Heck we didn't even set it up last year. We looked at each other and asked do we really wont to deal with it and said no. Why do they get put in front of the biggest widow in the house anyway? Way not the corner of the room or something?

kinda off topic but funny 
One year my brothers and I were drinking mickeys grenades and decided to put up the fake tree for mom since she had brought it up from the basement. So we set it up put up the lights in-stuff and played video games in surround sound at radial your neighbors pitchers off the wall!! Mom got home and found us emersed in games having a good ol time started to yell at us for being so loud then seeing the tree and fell down laughing her butt off and dang near pisssed her pants. You see we got the tree up good broke out the lights and they were all tangled up so we just took the hole pile and tossed the ball in the middle of the tree and plugged them in, then we proceeded to hang the ornament's but she didn't bring that box up so we improvised with the empty mickeys grenades beer bottles all over the place!!! It was a beautiful tree!


----------



## Polaris425 (Dec 16, 2004)

I'll probably put one up in the next 2 weeks. I usually wait till the weekend after thanksgiving. Will probably do a real tree again this year.


----------



## kawa650 (Dec 19, 2008)

I'll be putting it up after Thanksgiving and taking it down after new years

Fabman that sounded like a sight to see, when the lights get tangled up, i just assume to throw them away and buy new ones, can be a pain to get right


----------



## Masher (Jan 16, 2009)

I'll be tossing up the small table top tree this year after Thanksgiving. It will come down the day after. Come down, lol I mean I'll unplug it and stick it in a small box.


----------



## Big D (Jun 23, 2009)

My family usually puts it up Grey Cup Sunday (Cdn football). When I got married that changed...he's such a scrooge 

Now I'm back to the old ways, so it's going up this weekend. It'll be down again before we head back to school/work in January.

As for the outdoor Christmas lights, in Canada you have to put them up early or risk freezing or falling off the frozen ladder. However, I don't think they should be turned on until at least Dec...IMHO.


----------



## kawi rider (Nov 23, 2009)

Put up the outside lights today, but won't put a tree up till the week before Xmas and take it all down the day after New Years.


----------



## Big D (Jun 23, 2009)

I love this one.....


----------



## BigIzzy (May 24, 2009)

LMAO, great pic D, as for the tree part, over the last couple years I have become a scrooge of sorts and am all for puttin up 2 days before and boxing day knockin it down, but the rest of the family is all about puttin it up early, bahhhh humbug lol


----------



## Big D (Jun 23, 2009)

I had to laugh today.
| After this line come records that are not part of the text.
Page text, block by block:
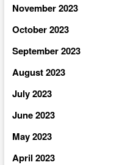
November 2023
October 2023
September 2023
August 2023
July 2023
June 2023
May 2023
April 2023
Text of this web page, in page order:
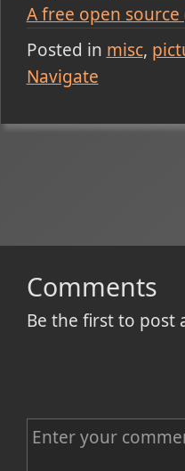
A free open source
Posted in misc
Navigate
Comments
Be the first to post
C
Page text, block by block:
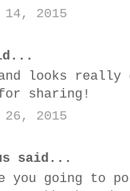
14, 2015
and looks
sharing!
26, 2015
said...
you going to
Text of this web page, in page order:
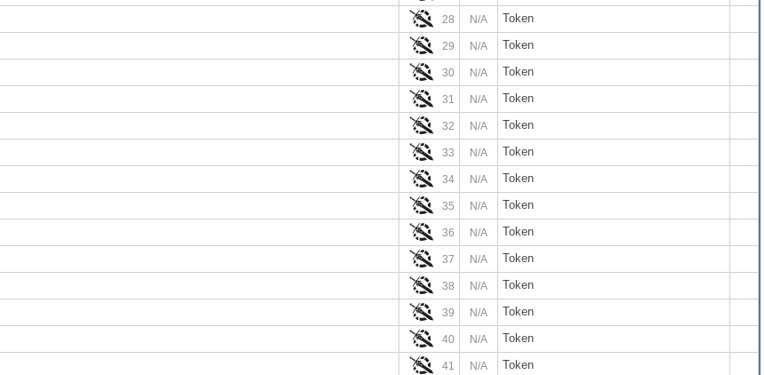
28 N/A Token
29 N/A Token
30 N/A Token
31 N/A Token
32 N/A Token
33 N/A Token
34 N/A Token
35 N/A Token
36 N/A Token
37 N/A Token
38 N/A Token
39 N/A Token
40 N/A Token
41 N/A Token
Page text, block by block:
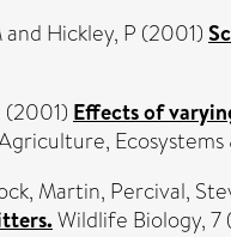
and Hickley, P (2001)
(2001) Effects of
Martin, Percival,
Wildlife Biology, 7
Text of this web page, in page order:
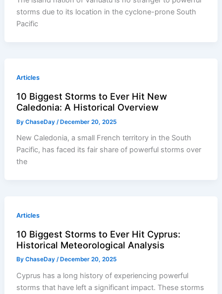
storms due to its location in the cyclone-prone South
Pacific
Articles
10 Biggest Storms to Ever Hit New
Caledonia: A Historical Overview
ByChaseDay /December 20, 2025
New Caledonia, a small French territory in the South
Pacific, has faced its fair share of powerful storms over
the
Articles
10 Biggest Storms to Ever Hit Cyprus:
Historical Meteorological Analysis
ByChaseDay/ December 20, 2025
Cyprus has a long history of experiencing powerful
storms that have left a significant impact. These storms
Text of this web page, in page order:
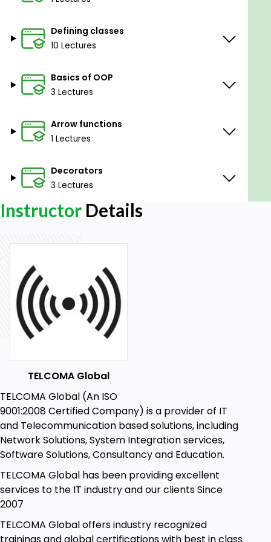
Defining classes
10 Lectures
Basics of OOP
3 Lectures
Arrow functions
1 Lectures
Decorators
3 Lectures
Instructor Details
TELCOMA Global
TELCOMA Global (An ISO
9001:2008 Certified Company) is a provider of IT
and Telecommunication based solutions, including
Network Solutions, System Integration services,
Software Solutions, Consultancy and Education.
TELCOMA Global has been providing excellent
services to the IT industry and our clients Since
2007
TELCOMA Global offers industry recognized
trainings and global certifications with best in class
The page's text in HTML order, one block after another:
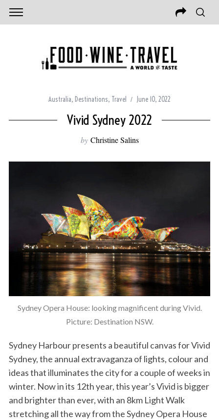
Australia, Destinations, Travel June 10, 2022
Vivid Sydney 2022
by Christine Salins
Sydney Opera House: looking magnificent during Vivid.
Picture: Destination NSW.
Sydney Harbour presents a beautiful canvas for Vivid
Sydney, the annual extravaganza of lights, colour and
ideas that illuminates the city for a couple of weeks in
winter. Now in its 12th year, this year’s Vivid is bigger
and brighter than ever, with an 8km Light Walk
stretching all the way from the Sydney Opera House
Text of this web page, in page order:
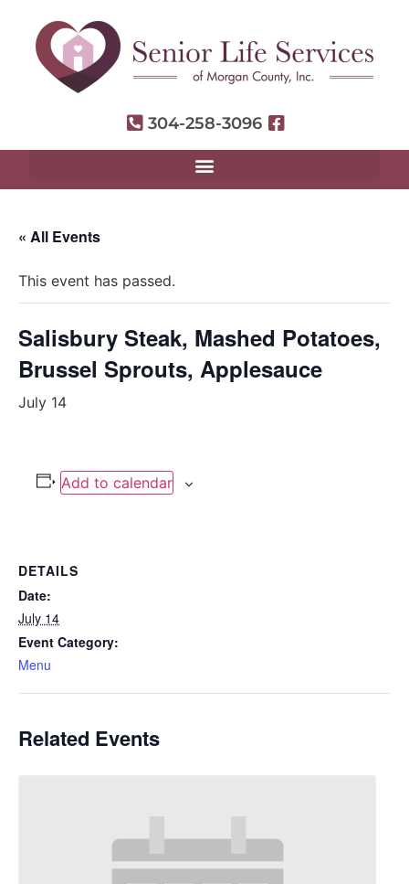
304-258-3096
« All Events
This event has passed.
Salisbury Steak, Mashed Potatoes,
Brussel Sprouts, Applesauce
July 14
Add to calendar
DETAILS
Date:
July 14
Event Category:
Menu
Related Events
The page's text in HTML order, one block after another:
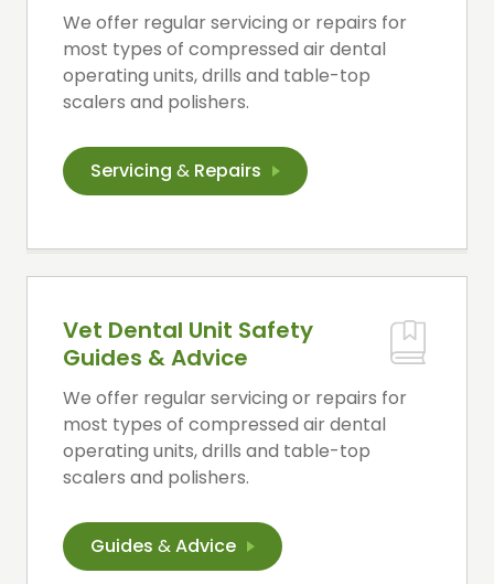
We offer regular servicing or repairs for
most types of compressed air dental
operating units, drills and table-top
scalers and polishers.
Servicing & Repairs
Vet Dental Unit Safety
Guides & Advice
We offer regular servicing or repairs for
most types of compressed air dental
operating units, drills and table-top
scalers and polishers.
Guides &Advice
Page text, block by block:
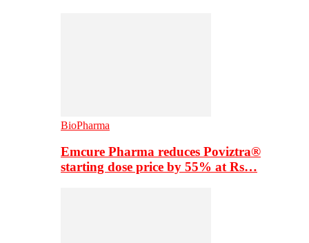
BioPharma
Emcure Pharma reduces Poviztra®
starting dose price by 55% at Rs…
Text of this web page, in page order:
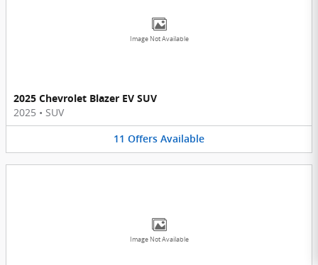
Image Not Available
2025 Chevrolet Blazer EV SUV
2025 • SUV
11 Offers Available
Image Not Available
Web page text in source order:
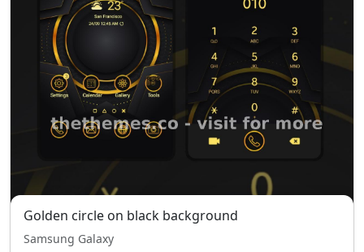
Golden circle on black background
Samsung Galaxy
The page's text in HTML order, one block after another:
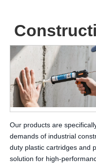
Our products are
demands of industrial
duty plastic cartridges and
solution for high-
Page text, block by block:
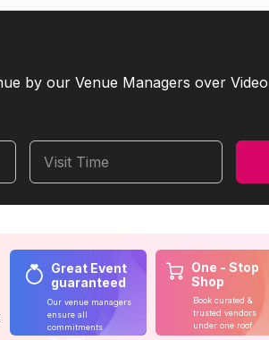
by our Venue Managers over
Visit Time
Great Event
guaranteed
Our venue managers
ensure all
commitments
One - Stop
Shop
Book curated &
trusted vendors
under one roof

When I moved out I left the beautiful artificial tree and with the ex. He recently got a couple of cats. Today I dropped the boys off and they showed me the tree. Broken decorations on the floor, garland ripped to shreds, the tree itself looks like a tall Charlie Brown tree. ahhh sweet justice


----------



## Polaris425 (Dec 16, 2004)

mine looks kinda scraggly this year... but Im a single dude so... who cares.


----------



## KMKjr (Jan 9, 2009)

Big D said:


> I love this one.....


LMAO!!!


Put mine up Sunday and tree in two weeks!!


----------